Dass Jungtiere getötet oder verletzt werden, komme immer wieder vor, meinte der Jagdpächter im Zeugenstand. „Aber das Ausmaß hat sich geändert. Früher gab es nur kleine Traktoren. Gemäht wurde spät. Heute laufen riesige Mähpanzer über die Wiesen, dazu noch deutlich früher im Jahr.“ Vor einigen Jahren sei die Idee mit den Drohnen entstanden. Man könne Kitze aber nur frühmorgens liegen sehen. Die Tiere blieben einfach liegen – „sogar, wenn man fast auf sie drauftritt.“ Freiwillig verlasse kein Kitz ein Feld. In der Vergangenheit habe man erst die Muttertiere abgeschreckt, dann mit Hunden gearbeitet. Das funktioniere aber nur auf kleinen Flächen. Ein Kitzretter am Mähwerk bringe meist auch nicht viel. Der Rat des Jägers: „Auf großen Flächen mit hohem Bewuchs ist die Drohne die einzige Chance. Man sollte zwei Tage vorher eine Vormahd machen und dann den Jäger anrufen.“
Sein Kitzrettungsverein verfüge – wie andere Vereine – über mehrere Drohnenpiloten mit eigenem Drohnenführerschein. Viele Landwirte nähmen das kostenlose Angebot an. Werde ein Kitz aus der Luft entdeckt, holten es zwei Fänger mit Kescher und Korb an dem Wiesenrand. Habe der Bauer gemäht, würden die Kitze wieder abgelegt. Sie folgten sofort ihren in der Nähe wartenden Müttern. „Auf diese Weise haben wir im Jahr 2024 über 30 Kitze in Sicherheit gebracht“, hob der Jagdpächter, selbst Drohnenpilot, heraus.

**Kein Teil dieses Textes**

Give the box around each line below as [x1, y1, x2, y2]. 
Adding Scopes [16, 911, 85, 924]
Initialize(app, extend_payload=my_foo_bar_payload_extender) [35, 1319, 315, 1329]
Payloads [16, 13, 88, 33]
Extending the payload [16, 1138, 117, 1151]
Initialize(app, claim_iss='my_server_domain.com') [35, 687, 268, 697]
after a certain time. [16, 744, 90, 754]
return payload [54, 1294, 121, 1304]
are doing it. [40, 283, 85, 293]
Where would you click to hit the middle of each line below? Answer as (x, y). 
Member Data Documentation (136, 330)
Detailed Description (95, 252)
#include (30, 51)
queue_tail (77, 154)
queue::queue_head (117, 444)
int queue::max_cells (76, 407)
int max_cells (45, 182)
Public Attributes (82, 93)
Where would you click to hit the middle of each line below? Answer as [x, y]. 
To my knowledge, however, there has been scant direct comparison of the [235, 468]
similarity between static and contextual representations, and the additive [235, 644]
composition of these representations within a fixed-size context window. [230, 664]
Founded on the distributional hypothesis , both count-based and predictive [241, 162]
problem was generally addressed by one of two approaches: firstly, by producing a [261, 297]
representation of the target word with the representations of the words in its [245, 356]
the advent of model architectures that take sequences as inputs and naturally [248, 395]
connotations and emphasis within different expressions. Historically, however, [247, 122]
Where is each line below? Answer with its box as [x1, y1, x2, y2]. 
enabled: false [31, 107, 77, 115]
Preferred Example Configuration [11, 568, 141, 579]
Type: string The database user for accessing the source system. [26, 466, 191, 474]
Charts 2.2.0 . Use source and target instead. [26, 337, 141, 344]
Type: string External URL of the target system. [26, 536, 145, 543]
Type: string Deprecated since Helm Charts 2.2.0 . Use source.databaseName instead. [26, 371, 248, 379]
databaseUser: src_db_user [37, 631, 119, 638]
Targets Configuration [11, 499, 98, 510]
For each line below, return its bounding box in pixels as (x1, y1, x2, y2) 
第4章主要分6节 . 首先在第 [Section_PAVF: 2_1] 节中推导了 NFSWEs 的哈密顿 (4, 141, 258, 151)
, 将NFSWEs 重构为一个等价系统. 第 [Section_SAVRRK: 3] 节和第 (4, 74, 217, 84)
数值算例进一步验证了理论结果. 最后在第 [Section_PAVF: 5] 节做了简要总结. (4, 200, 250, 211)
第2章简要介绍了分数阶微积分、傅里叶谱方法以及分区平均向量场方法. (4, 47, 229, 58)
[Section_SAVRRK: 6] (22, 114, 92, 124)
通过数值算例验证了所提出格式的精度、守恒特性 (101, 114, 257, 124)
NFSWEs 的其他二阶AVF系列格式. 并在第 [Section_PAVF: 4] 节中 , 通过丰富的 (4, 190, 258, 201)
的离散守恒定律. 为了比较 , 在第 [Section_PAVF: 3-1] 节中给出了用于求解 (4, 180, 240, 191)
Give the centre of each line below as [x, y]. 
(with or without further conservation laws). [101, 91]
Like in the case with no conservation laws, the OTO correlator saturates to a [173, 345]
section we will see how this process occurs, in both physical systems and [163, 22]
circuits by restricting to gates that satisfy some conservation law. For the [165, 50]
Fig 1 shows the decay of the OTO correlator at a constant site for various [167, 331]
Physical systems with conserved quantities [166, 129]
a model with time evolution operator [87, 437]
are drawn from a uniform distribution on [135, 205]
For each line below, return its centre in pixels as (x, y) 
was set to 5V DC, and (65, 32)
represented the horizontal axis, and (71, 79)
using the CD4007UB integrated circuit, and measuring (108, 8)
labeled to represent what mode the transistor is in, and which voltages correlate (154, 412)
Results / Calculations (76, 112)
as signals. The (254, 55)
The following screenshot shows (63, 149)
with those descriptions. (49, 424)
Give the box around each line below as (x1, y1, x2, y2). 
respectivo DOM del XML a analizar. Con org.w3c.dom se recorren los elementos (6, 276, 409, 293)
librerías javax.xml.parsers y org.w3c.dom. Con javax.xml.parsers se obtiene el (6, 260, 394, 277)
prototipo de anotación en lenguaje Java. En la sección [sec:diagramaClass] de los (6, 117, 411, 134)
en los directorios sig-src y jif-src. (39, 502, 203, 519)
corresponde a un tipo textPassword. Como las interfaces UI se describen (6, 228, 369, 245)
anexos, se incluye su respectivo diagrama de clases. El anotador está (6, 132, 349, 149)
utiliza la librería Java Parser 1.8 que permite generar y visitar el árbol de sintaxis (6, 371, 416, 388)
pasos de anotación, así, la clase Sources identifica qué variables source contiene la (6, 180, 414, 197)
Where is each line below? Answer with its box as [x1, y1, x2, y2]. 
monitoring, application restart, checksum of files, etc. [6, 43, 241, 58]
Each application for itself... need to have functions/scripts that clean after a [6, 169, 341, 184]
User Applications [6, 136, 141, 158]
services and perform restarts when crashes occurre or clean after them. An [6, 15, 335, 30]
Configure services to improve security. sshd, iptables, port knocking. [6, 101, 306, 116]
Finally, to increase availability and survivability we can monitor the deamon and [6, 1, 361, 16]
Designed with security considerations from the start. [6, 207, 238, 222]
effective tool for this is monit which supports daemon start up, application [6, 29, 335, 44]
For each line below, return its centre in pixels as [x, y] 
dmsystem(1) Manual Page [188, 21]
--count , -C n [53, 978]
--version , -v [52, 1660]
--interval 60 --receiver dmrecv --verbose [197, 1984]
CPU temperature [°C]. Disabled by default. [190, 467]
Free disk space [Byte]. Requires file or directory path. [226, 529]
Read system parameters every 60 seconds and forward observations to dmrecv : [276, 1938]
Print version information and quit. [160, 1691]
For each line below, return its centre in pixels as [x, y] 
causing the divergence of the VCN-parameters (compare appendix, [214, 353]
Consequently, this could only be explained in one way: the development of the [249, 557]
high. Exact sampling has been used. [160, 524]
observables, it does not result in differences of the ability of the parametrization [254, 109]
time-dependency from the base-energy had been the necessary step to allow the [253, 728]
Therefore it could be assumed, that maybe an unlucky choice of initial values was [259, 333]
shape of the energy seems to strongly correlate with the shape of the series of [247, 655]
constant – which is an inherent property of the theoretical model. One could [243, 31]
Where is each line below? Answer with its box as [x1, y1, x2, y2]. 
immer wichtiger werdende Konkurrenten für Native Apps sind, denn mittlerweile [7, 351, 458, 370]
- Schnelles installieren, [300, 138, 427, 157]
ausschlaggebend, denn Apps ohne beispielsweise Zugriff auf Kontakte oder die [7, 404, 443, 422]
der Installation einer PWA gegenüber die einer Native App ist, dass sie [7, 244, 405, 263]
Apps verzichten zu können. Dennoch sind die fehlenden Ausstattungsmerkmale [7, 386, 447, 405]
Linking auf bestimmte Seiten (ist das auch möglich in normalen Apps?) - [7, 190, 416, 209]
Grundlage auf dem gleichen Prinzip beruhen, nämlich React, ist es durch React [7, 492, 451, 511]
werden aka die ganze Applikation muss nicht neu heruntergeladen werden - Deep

Die Methode werde auch vom Bauernverband propagiert. Das Nachbarfeld habe man tags zuvor abgeflogen und vier Tiere herausgeholt, am Tag nach dem angeklagten Vorfall ein anderes Feld in der Nähe erfolgreich abgeflogen.
Ein Anblick
zum Weinen
Der Zeuge schilderte weiter, er habe am nächsten Tag zwei Geißen gesehen, die offensichtlich ihre Jungen suchten. Zuerst habe er das Kitz mit den abgemähten Läufen gefunden, in größerer Entfernung dann die „dermatschten Zwillinge“. Es sei ein Anblick zum Weinen gewesen, so der Jagdpächter. Zu der Flugverbotszone wegen des Rettungshubschraubers meinte er, man könne dort ebenfalls die Drohne verwenden – „wenn man tief fliegt, etwa zehn bis 15 Meter“. Staatsanwalt Thomas Putschbach regte an, das Verfahren gegen eine Geldauflage einzustellen. Der „Mähknigge“ sehe immer eine vorherige Absuche vor, allerdings mit Hilfsmitteln wie einem Hund oder einer Drohne. Eine Absuche zu Fuß reiche nicht. Dem Antrag entsprach Richterin Veronika Ritz. An den Angeklagten appellierte sie: „Bitte rufen Sie an wegen der Drohne. Kommt so etwas wieder vor, droht eine Strafe.“ Die etwa 40 Zuhörer, fast alles Landwirte, diskutierten nach dem Prozess noch intensiv.